# How to Integrate trivial products of DiracDelta

A long while ago I was able to integrate with Mathematica: $$\int_0^1 \delta(1-x)\delta(x) f(x) \,dx = 0$$ using Integrate[DiracDelta[1-x] DiracDelta[x] f[x], {x, 0, 1}]. Now, it just returns unevaluated. What can I do to make it integrate it?

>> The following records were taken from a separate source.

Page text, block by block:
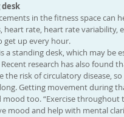
in the fitness space can
rate, heart rate variability,
get up every hour.
a standing desk, which may be
research has also
risk of circulatory disease,
Getting movement during
too. “Exercise throughout
mood and help with mental
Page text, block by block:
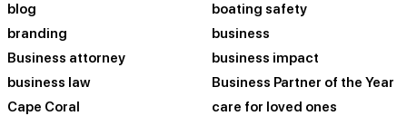
blog
boating safety
branding
business
Business attorney
business impact
business law
Business Partner of the Year
Cape Coral
care for loved ones
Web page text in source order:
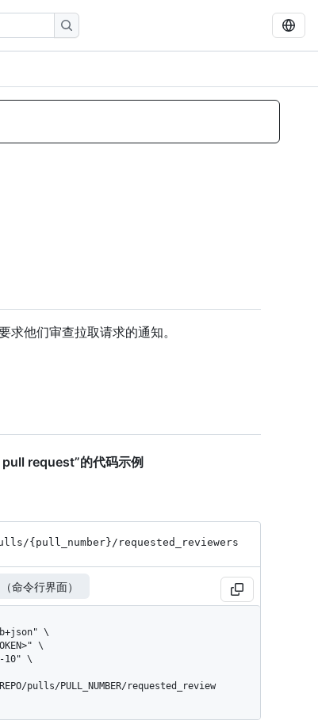
他们审查拉取请求的通知。
request”的代码示例
/{pull_ number}/requested_ reviewers
命令行界面）
pulls/PULL_NUMBER/requested_review
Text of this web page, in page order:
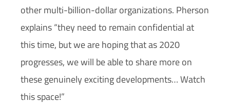
other multi-billion-dollar organizations. Pherson
explains “they need to remain confidential at
this time, but we are hoping that as 2020
progresses, we will be able to share more on
these genuinely exciting developments… Watch
this space!”
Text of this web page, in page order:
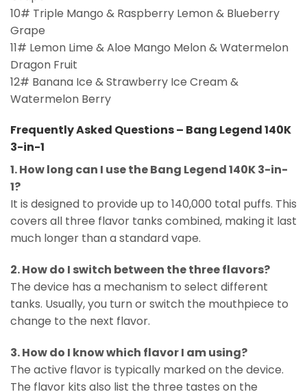
10# Triple Mango & Raspberry Lemon & Blueberry
Grape
11# Lemon Lime & Aloe Mango Melon & Watermelon
Dragon Fruit
12# Banana Ice & Strawberry Ice Cream &
Watermelon Berry
Frequently Asked Questions – Bang Legend 140K
3-in-1
1. How long can I use the Bang Legend 140K 3-in-
1?
It is designed to provide up to 140,000 total puffs. This
covers all three flavor tanks combined, making it last
much longer than a standard vape.
2. How do I switch between the three flavors?
The device has a mechanism to select different
tanks. Usually, you turn or switch the mouthpiece to
change to the next flavor.
3. How do I know which flavor I am using?
The active flavor is typically marked on the device.
The flavor kits also list the three tastes on the

• don't we need to make some assumption on f to eval this? Suppose f[x]=1/(DiracDelta[1 - x] DiracDelta[x]) Mar 14, 2015 at 15:54

You can split up the interval of integration:

Integrate[DiracDelta[1 - x] DiracDelta[x] f[x], {x, 0, 1/2, 1}]
(*  0  *)


Still, it seems a bit inconvenient.

• I cannot locate any documentation on splitting up the interval of integration. Can you please provide a reference/link to this feature. Thanks. Mar 15, 2015 at 4:08
• @BobHanlon I can't remember how I knew this. You can find an example in the docs for Integrate (search for "contour"). See also mathematica.stackexchange.com/q/20300. Mar 15, 2015 at 12:36

With v10.0.2 it appears to work only for infinite bounds or using NIntegrate

\$Version


"10.0 for Mac OS X x86 (64-bit) (December 4, 2014)"

Integrate[DiracDelta[1 - x] DiracDelta[x] f[x], {x, -Infinity, Infinity}]


0

Integrate[DiracDelta[x, 1 - x]  f[x], {x, -Infinity, Infinity}]


0

NIntegrate[DiracDelta[1 - x] DiracDelta[x] f[x], {x, 0, 1}, AccuracyGoal -> 5]


0.

NIntegrate[DiracDelta[x, 1 - x]  f[x], {x, 0, 1}, AccuracyGoal -> 5]


0.

Indeed, the integral should give zero even with finite bounds. This workaround seems to give the desired result:

Limit[
Integrate[
DiracDelta[1 - x] DiracDelta[x] f[x], {x, ϵ, 1}], ϵ -> 0]

(* ==> 0 *)


But it works only because it effectively cuts off the lower bound and thus the lower delta function.